Monday, January 01, 2024

16488: The Year In Review—AI Stands For Artificial Inclusivity In Adland.

 

For Adland in 2023, the dominating topic was AI—although from MultiCultClassics’ perspective, the acronym stands for Artificial Inclusivity.

 

Forget rizz—with DEI, DEIB, or DIRE, there was a definite fizzling.

 

Grade the industry with a D- for diminished dedication, disinterest, diversion, deception, departing, dismantling, delegating, and defunding.
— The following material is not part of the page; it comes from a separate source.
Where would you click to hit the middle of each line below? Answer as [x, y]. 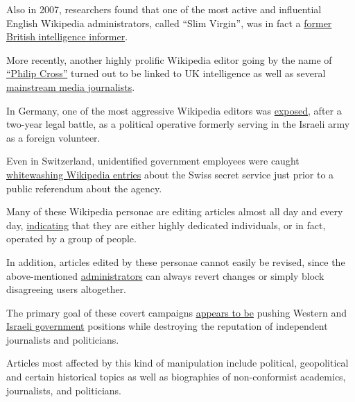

Then again, the true mark is F for faux faithfulness, falsehoods, fabrication, floundering, friction, fear, fracturing, fading, failure, flimsy financing, fascist, and fucked up.

 

In short, DEI is changing to DIE—diversity, equity, and inclusion are dying in Adland.

 

Here are lowlights that dimmed during the year:

 

• Advertising Age presented predictions for 2023 from 33 industry executives—and only three women of color mentioned DEI, demonstrating that delegating diversity continues.

 

• Adweek opened with “AW/Outlook 2023”—featuring brand leaders claiming they’d keep prioritizing multicultural marketing. The alleged leaders failed to clarify and admit, however, that the practice would remain a low priority.

 

• Both trade publications, incidentally, reduced publishing DEI-related content—and the Ad Age Diversity Council has seemingly been inactive for over a year. Even Digiday Media’s Worklife quietly dropped DEI from its display content categories.

 

• White advertising agencies and brands discovered a different world to exploit via HBCUs, yet the support is hysterically clumsy and historically crumby.

 

• Publicis Groupe contracted disease divertsity, leveraging cancer to concoct a Cannes-cosponsored contest with a prize whose value far exceeds the corporate contribution to promote equality.

 

• Despite the DEI downturn, performative PR experienced an uptick, with White advertising agencies proclaiming DEI progress and brands announcing increased multicultural marketing. Such statements were countered by industry insiders opining why DEI is so hard and why DEI initiatives are a load of BS—as well as a 4As survey exposing that White people control over 90% of US advertising agencies, and an ANA survey revealing (again!) lackluster marketer engagement with diverse suppliers. Additionally, Black creators, Black influencers, and Black-owned media all saw lessened interest and investment, citing the many money promises that have been forgotten and broken. None of this is surprising to Media Mogul Byron Allen.

 

• Brands abandoned the LGBTQ+ community too, thanks in large part to Bud Light courting Dylan Mulvaney—who was quickly dumped by the InBev beer franchise.

 

• Acrimonious acronyms like ERG and ESG have negatively impacted DEI’s EKG.

 

• While reviewing acronyms, it’s worth noting CDO TTFN. A far-fetched idea suggested CDOs be integrated in AI decisions—but a safer bet involves utilizing technological tools to replace the executives.

 

• To emphasize the global DEI disinterest, examine In for 13 Pledge’s plunging participation, World Federation of Advertisers’ 2023 Global DEI Census, and McCann Global ECD Pierre Lipton’s fucking boredom.

 

• In sharp contrast, groups that were embraced and elevated include Old White Guys and Old White Gals, White Chief Diversity Officers, White Religious People, White Executive Creative Directors, White Managing Directors, White French billionaires with blood ties, and White women—although the latter group is paid significantly less than male counterparts (but still waaaaay more than counterparts of color).

 

In summation, 2023 presented the Year of Artificial Inclusivity—whereby Adland’s performative, box-checking bullshit was progressively erased by advanced systemic racism.